(Source records)
# # #

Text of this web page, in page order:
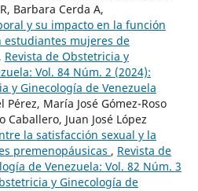
Barbara Cerda A,
y su impacto en la función
estudiantes mujeres de
, Revista de Obstetricia y
Vol. 84 Núm. 2 (2024):
y Ginecología de Venezuela
Pérez, María José Gómez-Roso
Caballero, Juan José López
la satisfacción sexual y la
premenopáusicas , Revista de
de Venezuela: Vol. 82 Núm. 3
y Ginecología de
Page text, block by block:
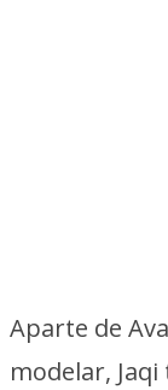
Aparte de
modelar,
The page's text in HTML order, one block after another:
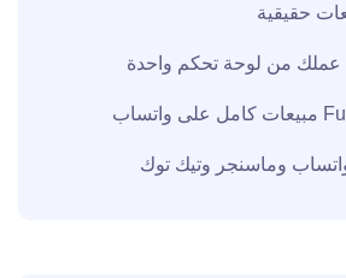
حقيقية
عملك من لوحة تحكم واحدة
واتساب وماسنجر وتيك توك
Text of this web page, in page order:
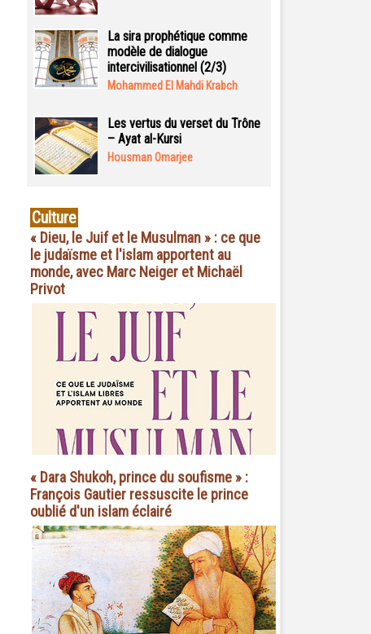
La sira prophétique comme
modèle de dialogue
intercivilisationnel (2/3)
Mohammed El Mahdi Krabch
Les vertus du verset du Trône
– Ayat al-Kursi
Housman Omarjee
Culture
« Dieu, le Juif et le Musulman » : ce que
le judaïsme et l'islam apportent au
monde, avec Marc Neiger et Michaël
Privot
« Dara Shukoh, prince du soufisme » :
François Gautier ressuscite le prince
oublié d'un islam éclairé
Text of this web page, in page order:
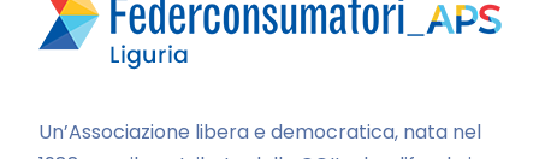
Un’Associazione libera e democratica, nata nel
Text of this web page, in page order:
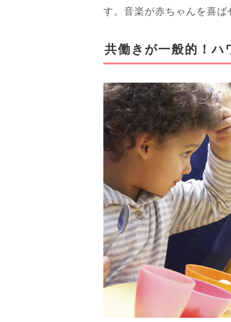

# # #

> _Activity_
Omit the pictures and set down the records exactly.

> _Task response_
Text of this web page, in page order:
Barbara Cerda A,
y su impacto en la función
estudiantes mujeres de
, Revista de Obstetricia y
Vol. 84 Núm. 2 (2024):
y Ginecología de Venezuela
Pérez, María José Gómez-Roso
Caballero, Juan José López
la satisfacción sexual y la
premenopáusicas , Revista de
de Venezuela: Vol. 82 Núm. 3
y Ginecología de
Page text, block by block:
Aparte de
modelar,
The page's text in HTML order, one block after another:
حقيقية
عملك من لوحة تحكم واحدة
واتساب وماسنجر وتيك توك
Text of this web page, in page order:
La sira prophétique comme
modèle de dialogue
intercivilisationnel (2/3)
Mohammed El Mahdi Krabch
Les vertus du verset du Trône
– Ayat al-Kursi
Housman Omarjee
Culture
« Dieu, le Juif et le Musulman » : ce que
le judaïsme et l'islam apportent au
monde, avec Marc Neiger et Michaël
Privot
« Dara Shukoh, prince du soufisme » :
François Gautier ressuscite le prince
oublié d'un islam éclairé
Text of this web page, in page order:
Un’Associazione libera e democratica, nata nel
Text of this web page, in page order:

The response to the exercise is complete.